In the data below, find the line with "with in-house" and the line with "grow up to be", then restate both and every line between them exactly, minus the pictures.

━━ INFORMATION SHOWN

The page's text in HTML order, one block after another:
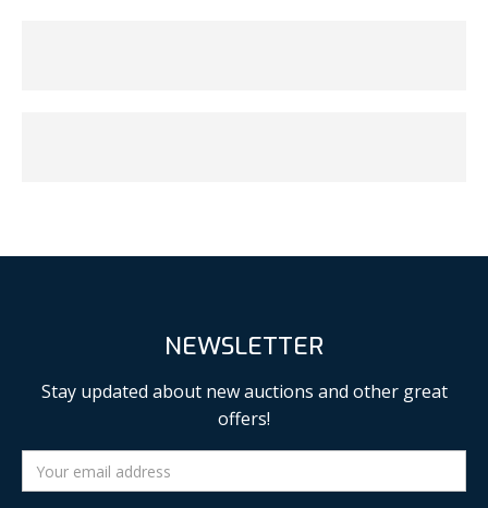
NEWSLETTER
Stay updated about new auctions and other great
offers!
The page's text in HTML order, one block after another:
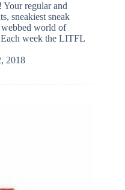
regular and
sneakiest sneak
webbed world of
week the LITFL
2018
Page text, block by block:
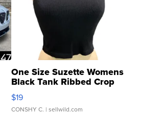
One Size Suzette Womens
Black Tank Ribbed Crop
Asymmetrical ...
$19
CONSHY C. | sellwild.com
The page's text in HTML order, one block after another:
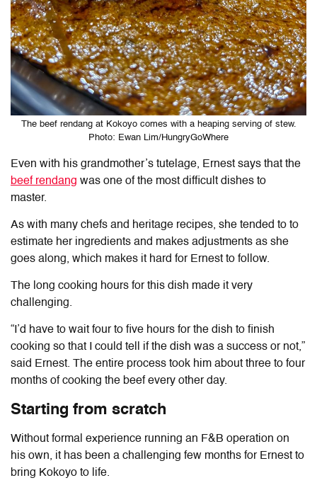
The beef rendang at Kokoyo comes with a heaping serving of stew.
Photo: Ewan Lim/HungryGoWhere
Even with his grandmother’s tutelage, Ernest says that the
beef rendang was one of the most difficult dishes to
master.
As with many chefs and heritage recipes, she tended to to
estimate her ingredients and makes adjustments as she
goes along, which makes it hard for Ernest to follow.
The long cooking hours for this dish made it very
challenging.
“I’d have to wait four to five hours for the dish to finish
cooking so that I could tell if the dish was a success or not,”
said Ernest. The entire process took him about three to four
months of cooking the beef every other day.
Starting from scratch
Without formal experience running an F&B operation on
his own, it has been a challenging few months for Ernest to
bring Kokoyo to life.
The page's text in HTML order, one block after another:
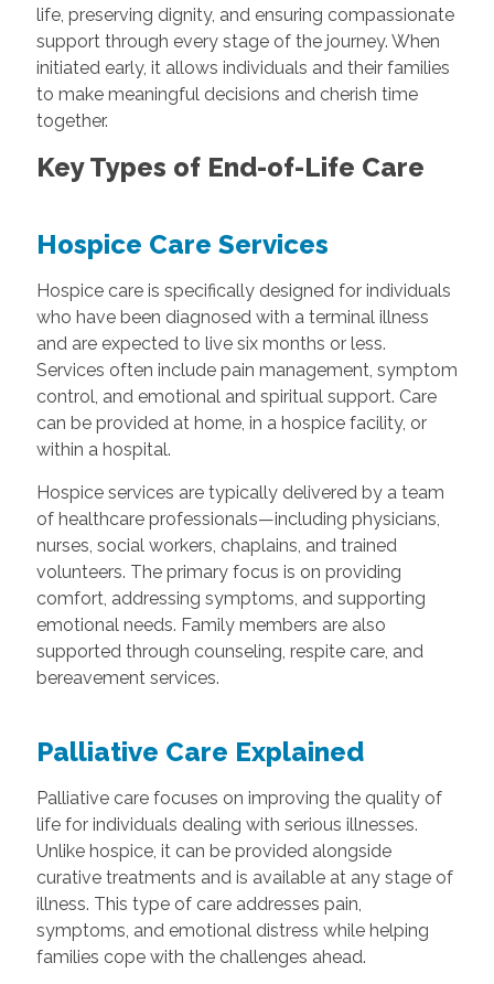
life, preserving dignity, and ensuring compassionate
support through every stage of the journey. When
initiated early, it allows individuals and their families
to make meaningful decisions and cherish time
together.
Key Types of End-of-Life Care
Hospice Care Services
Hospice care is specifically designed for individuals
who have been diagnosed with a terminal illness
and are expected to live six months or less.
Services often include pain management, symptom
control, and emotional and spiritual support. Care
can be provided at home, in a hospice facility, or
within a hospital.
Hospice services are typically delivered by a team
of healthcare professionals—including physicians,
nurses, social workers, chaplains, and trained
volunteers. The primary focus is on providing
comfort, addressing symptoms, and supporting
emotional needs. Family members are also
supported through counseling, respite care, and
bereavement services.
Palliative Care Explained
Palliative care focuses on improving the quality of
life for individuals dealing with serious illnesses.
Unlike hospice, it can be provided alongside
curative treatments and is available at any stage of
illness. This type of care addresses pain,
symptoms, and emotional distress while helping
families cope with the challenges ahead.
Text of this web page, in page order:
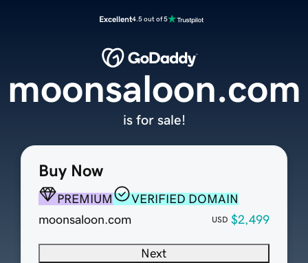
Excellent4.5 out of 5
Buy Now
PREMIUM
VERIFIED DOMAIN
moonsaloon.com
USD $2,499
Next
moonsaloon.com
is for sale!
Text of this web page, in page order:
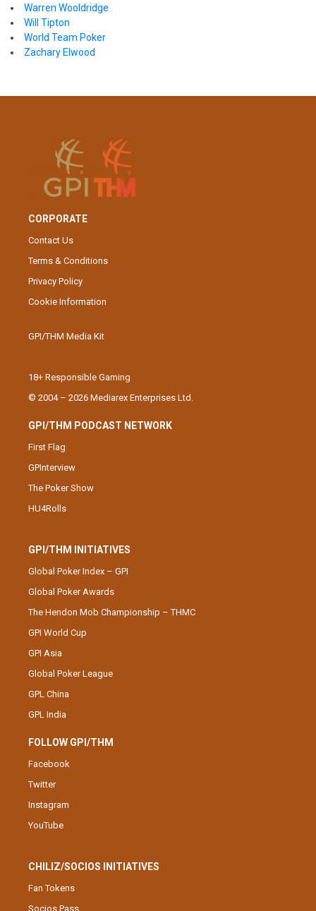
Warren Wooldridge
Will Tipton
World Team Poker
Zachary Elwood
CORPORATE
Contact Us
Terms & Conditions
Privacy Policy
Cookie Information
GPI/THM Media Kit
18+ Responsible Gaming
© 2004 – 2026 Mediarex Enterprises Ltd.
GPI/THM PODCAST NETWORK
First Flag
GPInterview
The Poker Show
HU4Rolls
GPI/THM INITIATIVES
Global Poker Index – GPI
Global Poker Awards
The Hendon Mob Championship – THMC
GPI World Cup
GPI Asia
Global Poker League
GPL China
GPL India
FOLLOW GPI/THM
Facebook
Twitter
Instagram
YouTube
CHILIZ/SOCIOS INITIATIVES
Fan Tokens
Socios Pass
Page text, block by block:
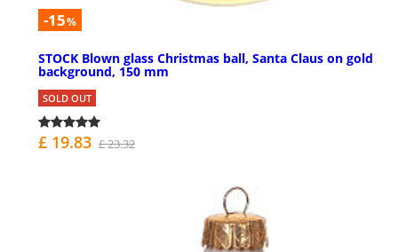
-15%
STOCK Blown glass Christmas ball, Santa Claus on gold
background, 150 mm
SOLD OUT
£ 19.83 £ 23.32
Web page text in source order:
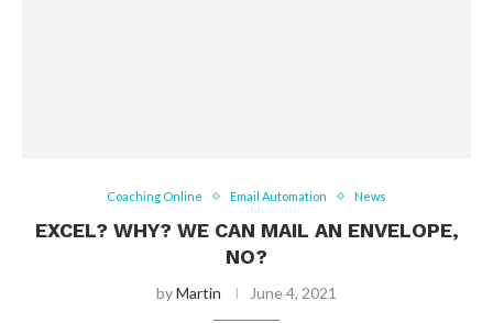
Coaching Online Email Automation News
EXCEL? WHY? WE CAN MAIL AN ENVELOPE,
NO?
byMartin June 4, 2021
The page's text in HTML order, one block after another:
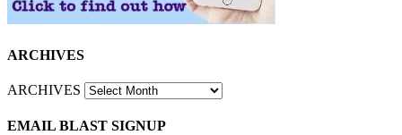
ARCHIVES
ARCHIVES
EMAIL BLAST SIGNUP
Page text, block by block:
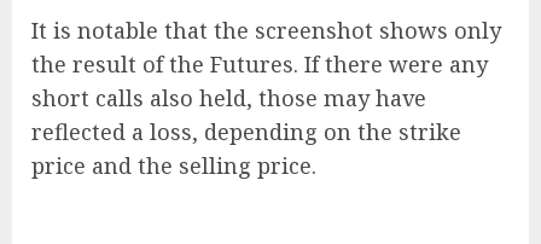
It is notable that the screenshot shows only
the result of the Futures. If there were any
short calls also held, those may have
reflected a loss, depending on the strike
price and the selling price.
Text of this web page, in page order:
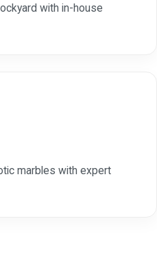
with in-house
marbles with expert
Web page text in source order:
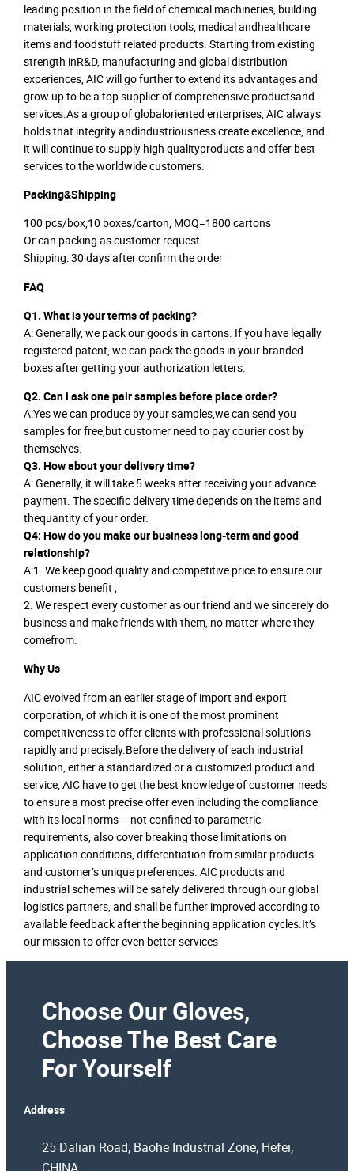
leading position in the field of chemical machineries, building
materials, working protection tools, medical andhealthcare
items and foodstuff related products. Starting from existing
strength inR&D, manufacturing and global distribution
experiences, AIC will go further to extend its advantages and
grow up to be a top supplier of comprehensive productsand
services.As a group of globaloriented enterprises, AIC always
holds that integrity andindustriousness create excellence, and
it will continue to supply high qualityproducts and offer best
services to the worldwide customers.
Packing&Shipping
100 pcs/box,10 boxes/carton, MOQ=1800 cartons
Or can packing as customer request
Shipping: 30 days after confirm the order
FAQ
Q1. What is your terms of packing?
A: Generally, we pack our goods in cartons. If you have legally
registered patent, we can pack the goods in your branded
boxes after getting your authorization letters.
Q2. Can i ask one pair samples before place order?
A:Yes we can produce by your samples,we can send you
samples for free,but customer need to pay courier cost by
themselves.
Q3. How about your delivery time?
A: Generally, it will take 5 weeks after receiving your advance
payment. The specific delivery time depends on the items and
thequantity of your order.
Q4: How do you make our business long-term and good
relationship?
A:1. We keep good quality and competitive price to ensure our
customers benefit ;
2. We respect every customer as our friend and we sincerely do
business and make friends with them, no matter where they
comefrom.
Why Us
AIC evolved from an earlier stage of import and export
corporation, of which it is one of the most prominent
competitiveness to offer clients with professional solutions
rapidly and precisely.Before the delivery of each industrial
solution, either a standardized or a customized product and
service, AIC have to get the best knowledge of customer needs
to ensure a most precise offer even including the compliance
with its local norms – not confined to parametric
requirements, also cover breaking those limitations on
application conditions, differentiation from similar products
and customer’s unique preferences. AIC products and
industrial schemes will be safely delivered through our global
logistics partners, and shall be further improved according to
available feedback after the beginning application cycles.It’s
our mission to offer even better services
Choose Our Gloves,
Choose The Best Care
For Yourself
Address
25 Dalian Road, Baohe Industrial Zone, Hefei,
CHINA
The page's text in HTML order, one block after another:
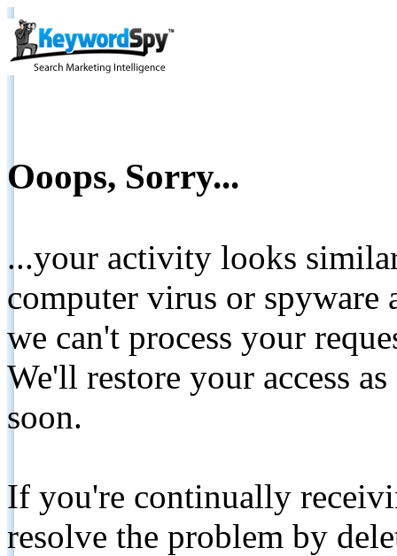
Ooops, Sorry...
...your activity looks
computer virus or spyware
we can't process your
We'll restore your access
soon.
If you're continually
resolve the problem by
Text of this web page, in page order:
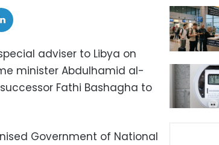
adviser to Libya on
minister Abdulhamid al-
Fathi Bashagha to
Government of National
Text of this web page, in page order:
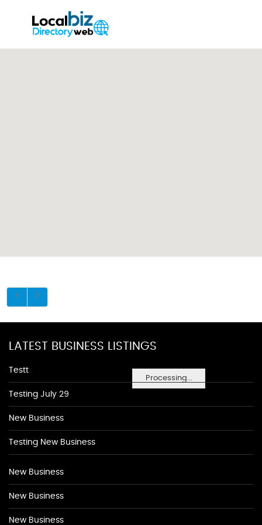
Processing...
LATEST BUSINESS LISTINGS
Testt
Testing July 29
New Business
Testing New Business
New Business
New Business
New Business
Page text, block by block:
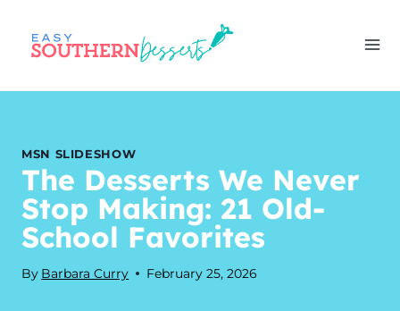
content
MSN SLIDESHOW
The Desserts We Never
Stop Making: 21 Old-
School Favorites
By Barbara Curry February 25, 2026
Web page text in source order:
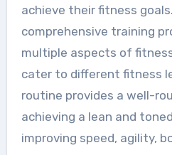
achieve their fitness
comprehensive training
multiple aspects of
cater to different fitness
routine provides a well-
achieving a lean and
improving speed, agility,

━━━━

TASK OUTPUT
with in-house
marbles with expert
Web page text in source order:
leading position in the field of chemical machineries, building
materials, working protection tools, medical andhealthcare
items and foodstuff related products. Starting from existing
strength inR&D, manufacturing and global distribution
experiences, AIC will go further to extend its advantages and
grow up to be a top supplier of comprehensive productsand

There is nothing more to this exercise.